Foto: Chico Terra
Para centenas de famílias que vivem do extrativismo sustentável, o fim do ano costuma ser um período decisivo. É quando se fecha a conta da castanha, do açaí, da borracha, do babaçu e de outros produtos que sustentam comunidades inteiras na Amazônia. Neste cenário, a ampliação do prazo para envio de documentos do Programa Sociobio Mais representa mais do que uma medida administrativa: é a chance de não perder uma renda que faz diferença direta no cotidiano dessas populações.
A prorrogação do prazo até 16 de janeiro de 2026 atende a solicitações de produtores que enfrentaram dificuldades para concluir o processo dentro do calendário original. A decisão permite que agricultores familiares, extrativistas e povos tradicionais tenham mais tempo para registrar as informações no sistema SociobioNet e garantir o acesso ao bônus financeiro previsto pelo programa, executado pela Companhia Nacional de Abastecimento.
O benefício funciona como um complemento de renda quando o preço de venda dos produtos fica abaixo do valor de referência estipulado pela política pública. Na prática, o bônus ajuda a equilibrar as contas de quem depende da floresta em pé para sobreviver, ao mesmo tempo em que estimula a conservação ambiental e a permanência dessas famílias em seus territórios.

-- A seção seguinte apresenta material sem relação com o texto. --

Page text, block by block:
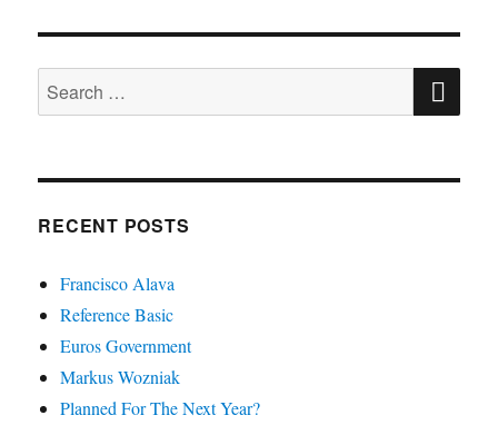
Search
for:
RECENT POSTS
Francisco Alava
Reference Basic
Euros Government
Markus Wozniak
Planned For The Next Year?
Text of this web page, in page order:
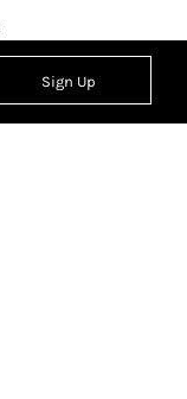
Sign Up
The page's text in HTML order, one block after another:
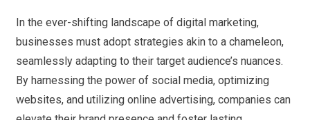
In the ever-shifting landscape of digital marketing,
businesses must adopt strategies akin to a chameleon,
seamlessly adapting to their target audience’s nuances.
By harnessing the power of social media, optimizing
websites, and utilizing online advertising, companies can
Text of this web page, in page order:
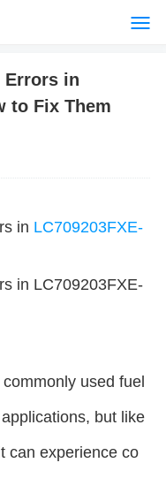
Errors in
to Fix Them
in LC709203FXE-
in LC709203FXE-
used fuel
but like
can experience co

Apesar da ampliação do prazo para o envio da documentação, a regra para a comercialização dos produtos permanece a mesma: somente serão aceitas notas fiscais emitidas até 20 de dezembro de 2025. Ou seja, a medida não altera o período de venda, mas amplia a janela para que os produtores consigam formalizar o acesso ao recurso.

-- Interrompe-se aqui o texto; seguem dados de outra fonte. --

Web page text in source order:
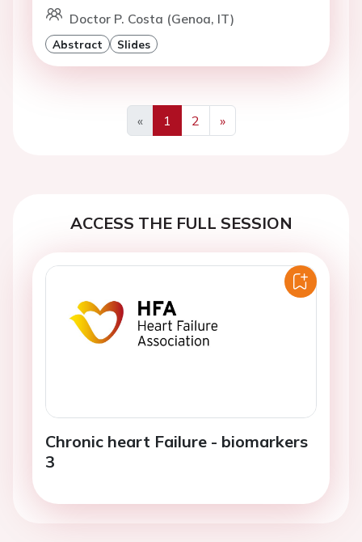
Doctor P. Costa (Genoa, IT)
Abstract Slides
«
Previous
1 2
»
Next
ACCESS THE FULL SESSION
Chronic heart Failure - biomarkers
3
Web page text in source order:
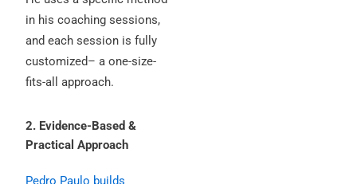
in his coaching sessions,
and each session is fully
customized– a one-size-
fits-all approach.
2. Evidence-Based &
Practical Approach
Pedro Paulo builds

Entre os produtos contemplados pelo Sociobio Mais estão itens centrais para a economia extrativista amazônica, como castanha-do-brasil, açaí, babaçu, borracha natural, pequi e piaçava. Para as comunidades, o programa representa não apenas um incentivo financeiro, mas um reconhecimento do papel estratégico que o extrativismo sustentável exerce na proteção dos biomas brasileiros.